Schwache Bilanzen der Investoren geben die Richtung vor
von Michael Fabricius
Berlin - Die schwungvolle Erholung, die sich im Gefolge des Kriegsbeginns im Irak am Aktienmarkt durchsetzt, könnte schon bald wieder gebremst werden. Denn die großen institutionellen Anleger, allen voran der Allianz-Konzern, kündigen derzeit einer nach dem anderen weitere Aktienverkäufe an. Und Anlagestrategen rechnen dabei nicht nur mit Tausch- oder Blockverkaufs-Aktionen, wie etwa den angekündigten Abbau von gegenseitigen Beteiligungen bei Allianz und Münchener Rück.

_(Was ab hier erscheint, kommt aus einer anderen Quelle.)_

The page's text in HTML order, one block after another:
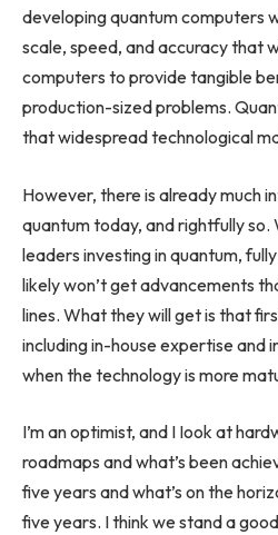
developing quantum computers
scale, speed, and accuracy that
computers to provide tangible
production-sized problems.
that widespread technological
However, there is already much
quantum today, and rightfully so.
leaders investing in quantum,
likely won’t get advancements
lines. What they will get is that
including in-house expertise and
when the technology is more
I’m an optimist, and I Iook at
roadmaps and what’s been
five years and what’s on the
five years. I think we stand a
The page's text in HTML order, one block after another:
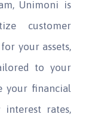
Unimoni is
customer
your assets,
to your
your financial
interest rates,
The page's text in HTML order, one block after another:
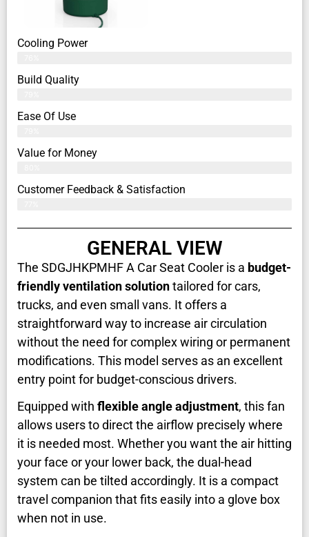
Cooling Power
Build Quality
Ease Of Use
Value for Money
Customer Feedback & Satisfaction​
GENERAL VIEW
The SDGJHKPMHF A Car Seat Cooler is a budget-
friendly ventilation solutiontailored for cars,
trucks, and even small vans. It offers a
straightforward way to increase air circulation
without the need for complex wiring or permanent
modifications. This model serves as an excellent
entry point for budget-conscious drivers.
Equipped with flexible angle adjustment, this fan
allows users to direct the airflow precisely where
it is needed most. Whether you want the air hitting
your face or your lower back, the dual-head
system can be tilted accordingly. It is a compact
travel companion that fits easily into a glove box
when not in use.
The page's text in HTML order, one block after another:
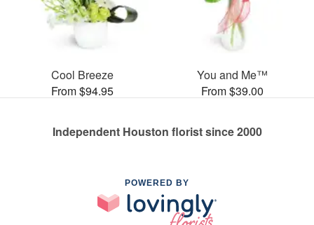
Cool Breeze
From $94.95
You and Me™
From $39.00
Independent Houston florist since 2000
POWERED BY
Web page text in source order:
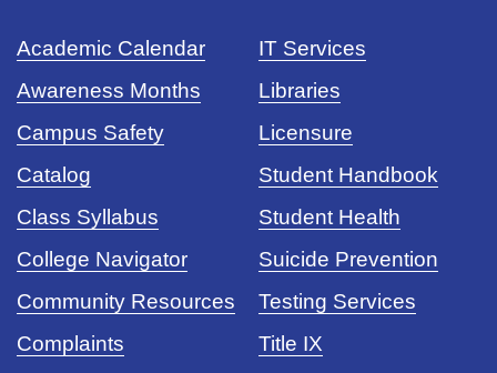
Academic Calendar
Awareness Months
Campus Safety
Catalog
Class Syllabus
College Navigator
Community Resources
Complaints
IT Services
Libraries
Licensure
Student Handbook
Student Health
Suicide Prevention
Testing Services
Title IX
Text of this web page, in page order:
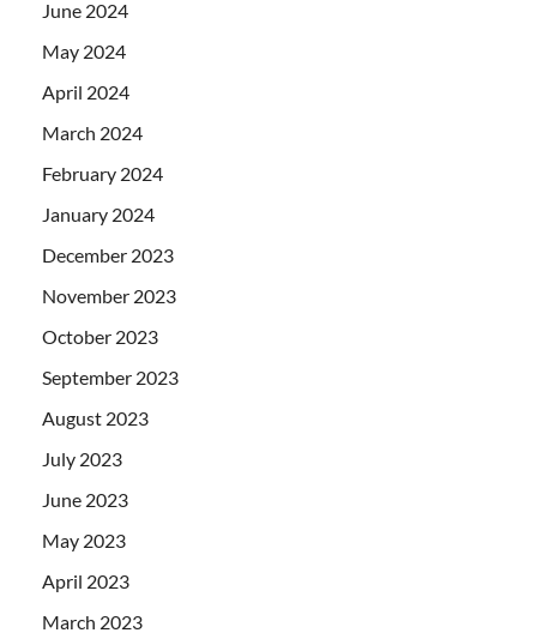
June 2024
May 2024
April 2024
March 2024
February 2024
January 2024
December 2023
November 2023
October 2023
September 2023
August 2023
July 2023
June 2023
May 2023
April 2023
March 2023
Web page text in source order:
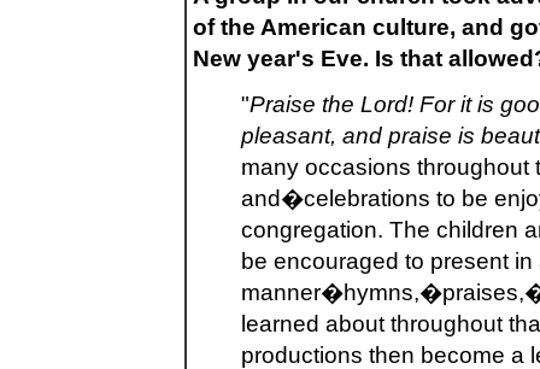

Auch "echte" Verkäufe am Markt sind geplant und sorgen somit - wie schon im zweiten Halbjahr 2002 - für anhaltenden Angebotsdruck.
"Gerade wenn die Kurse wieder etwas steigen, könnten die großen Finanzdienstleister die Gelegenheit für Verkäufe nutzen", sagt Volker Borghoff, Stratege bei HSBC Trinkaus & Burkhard. Der Aufschwung würde wie mit angezogener Handbremse fortfahren.

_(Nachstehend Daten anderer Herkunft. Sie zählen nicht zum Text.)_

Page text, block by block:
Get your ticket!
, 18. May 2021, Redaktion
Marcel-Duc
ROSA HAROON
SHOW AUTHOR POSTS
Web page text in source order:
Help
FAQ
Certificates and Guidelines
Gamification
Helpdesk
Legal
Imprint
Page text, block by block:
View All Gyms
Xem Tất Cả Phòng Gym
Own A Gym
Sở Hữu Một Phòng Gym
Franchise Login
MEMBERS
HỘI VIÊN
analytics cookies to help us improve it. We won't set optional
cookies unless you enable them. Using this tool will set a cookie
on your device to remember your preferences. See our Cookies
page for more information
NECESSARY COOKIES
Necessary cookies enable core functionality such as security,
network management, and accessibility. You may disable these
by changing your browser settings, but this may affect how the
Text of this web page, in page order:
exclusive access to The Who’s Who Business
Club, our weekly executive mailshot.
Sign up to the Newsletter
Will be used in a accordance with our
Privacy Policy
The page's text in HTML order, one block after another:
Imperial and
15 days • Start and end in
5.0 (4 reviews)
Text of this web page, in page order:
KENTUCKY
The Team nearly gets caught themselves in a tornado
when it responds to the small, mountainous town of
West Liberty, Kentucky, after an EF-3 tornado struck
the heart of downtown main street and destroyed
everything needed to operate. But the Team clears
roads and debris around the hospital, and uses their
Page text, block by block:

Zwar werden die großen institutionellen Anleger ihre Bestände und Beteiligungen "äußerst marktschonend" und über Monate verteilt auf den Markt bringen, wie Versicherungs-Analyst Karsten Keil von Helaba Trust erwartet. Doch die ausstehenden Volumina sind enorm. Allein bei der Allianz schätzt Keil den theoretisch verkaufbaren Aktienbestand auf rund 30 Mrd. Euro. Würde der künftige Vorstandschef Michael Diekmann die Aktienquote von derzeit schätzungsweise 15 Prozent also um 50 Prozent reduzieren, kämen Papiere im Wert von 15 Mrd. Euro aufs Parkett.

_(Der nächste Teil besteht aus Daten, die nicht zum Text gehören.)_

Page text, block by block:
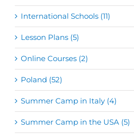
International Schools (11)
Lesson Plans (5)
Online Courses (2)
Poland (52)
Summer Camp in Italy (4)
Summer Camp in the USA (5)
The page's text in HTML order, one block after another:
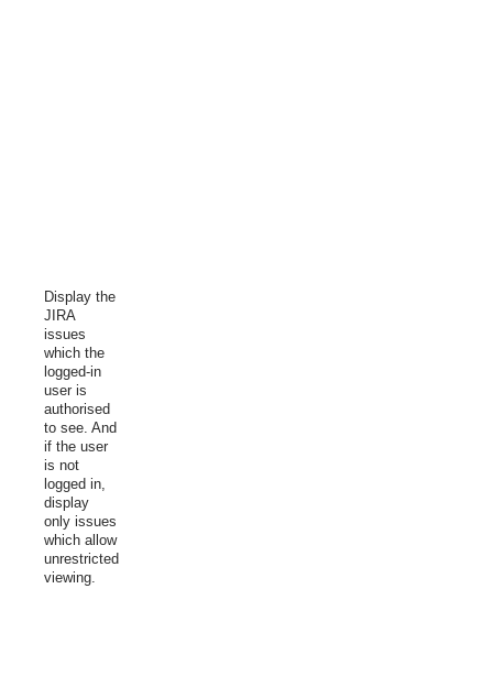
Display the
JIRA
issues
which the
logged-in
user is
authorised
to see. And
if the user
is not
logged in,
display
only issues
which allow
unrestricted
viewing.
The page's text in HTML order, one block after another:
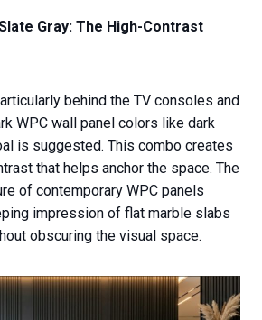
Gray: The High-Contrast
behind the TV consoles and
WPC wall panel colors like dark
is suggested. This combo creates
that helps anchor the space. The
of contemporary WPC panels
impression of flat marble slabs
obscuring the visual space.
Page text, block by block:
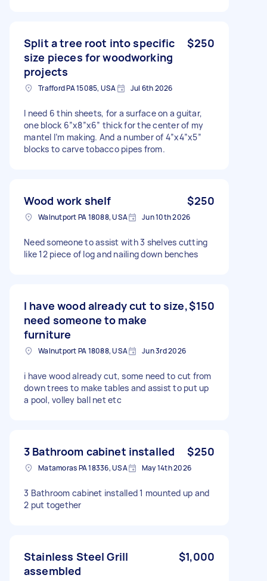
Split a tree root into specific
size pieces for woodworking
projects
$250
Trafford PA 15085, USA Jul 6th 2026
I need 6 thin sheets, for a surface on a guitar,
one block 6”x8”x6” thick for the center of my
mantel I’m making. And a number of 4”x4”x5”
blocks to carve tobacco pipes from.
Wood work shelf $250
Walnutport PA 18088, USA Jun 10th 2026
Need someone to assist with 3 shelves cutting
like 12 piece of log and nailing down benches
I have wood already cut to size,
need someone to make
furniture
$150
Walnutport PA 18088, USA Jun 3rd 2026
i have wood already cut, some need to cut from
down trees to make tables and assist to put up
a pool, volley ball net etc
3 Bathroom cabinet installed $250
Matamoras PA 18336, USA May 14th 2026
3 Bathroom cabinet installed 1 mounted up and
2 put together
Stainless Steel Grill
assembled
$1,000
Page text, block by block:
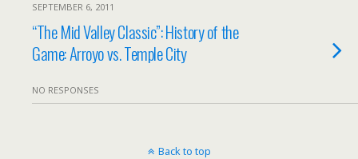
SEPTEMBER 6, 2011
“The Mid Valley Classic”: History of the
Game: Arroyo vs. Temple City
NO RESPONSES
Back to top
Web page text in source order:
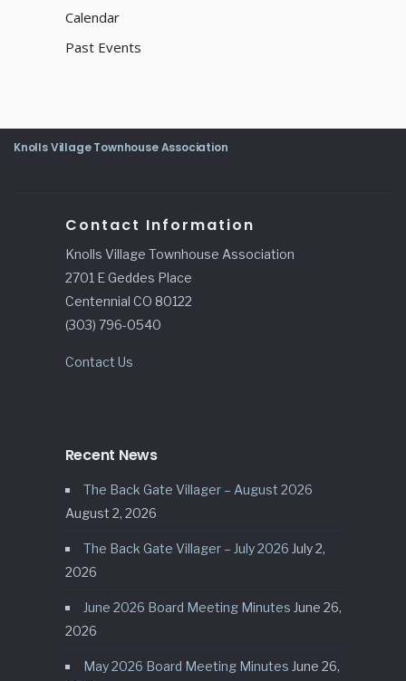
Calendar
Past Events
Knolls Village Townhouse Association
Contact Information
Knolls Village Townhouse Association
2701 E Geddes Place
Centennial CO 80122
(303) 796-0540
Contact Us
Recent News
The Back Gate Villager – August 2026
August 2, 2026
The Back Gate Villager – July 2026 July 2,
2026
June 2026 Board Meeting Minutes June 26,
2026
May 2026 Board Meeting Minutes June 26,
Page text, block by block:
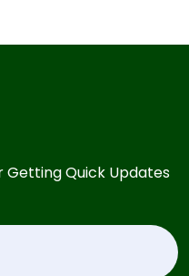
Getting Quick Updates

Es scheint, als gäbe es derzeit keinen Investor, der dem immer noch schwachen Dax auf die Beine helfen könnte. Denn von kaufen redet sowieso niemand mehr. "Die Versicherer sind dazu gezwungen, prozyklisch zu handeln", sagt Peter Dombeck, Stratege bei der Berenberg Bank. Um das Bilanzrisiko abzufangen, müsse eben in der Baisse verkauft, bei hohen Kursständen hingegen gekauft werden. Auch der Rentenanteil sei bei den Großinvestoren in den vergangenen Monaten - während steigender Kurse - aufgestockt worden, was nun zu einer gefährlichen Spekulationsblase führte.
Dass praktisch nur noch die institutionellen Investoren die Richtung des Marktes bestimmen und diese auch noch mit erheblichen Bilanzproblemen zu kämpfen haben, verstärkt die Zyklik des Marktes. Die Baisse nährt noch immer die Baisse. Die Finanzdienstleister besitzen mehr als 50 Prozent der Aktien in Deutschland, andere Unternehmen deutlich mehr als 30. Privatanleger hatten laut Deutschem Aktieninstitut 2001 einen Besitzanteil von rund 15 Prozent. "Dieser dürfte aber auf zehn Prozent gesunken sein", schätzt HSBC-Stratege Borghoff. Die Anlagestrategen sind sich einig: Solange die Großanleger unter Eigenkapitalschwund leiden, wird also kaum genügend Kaufkraft am Aktienmarkt entstehen, die für eine nachhaltige Trendwende sorgen kann.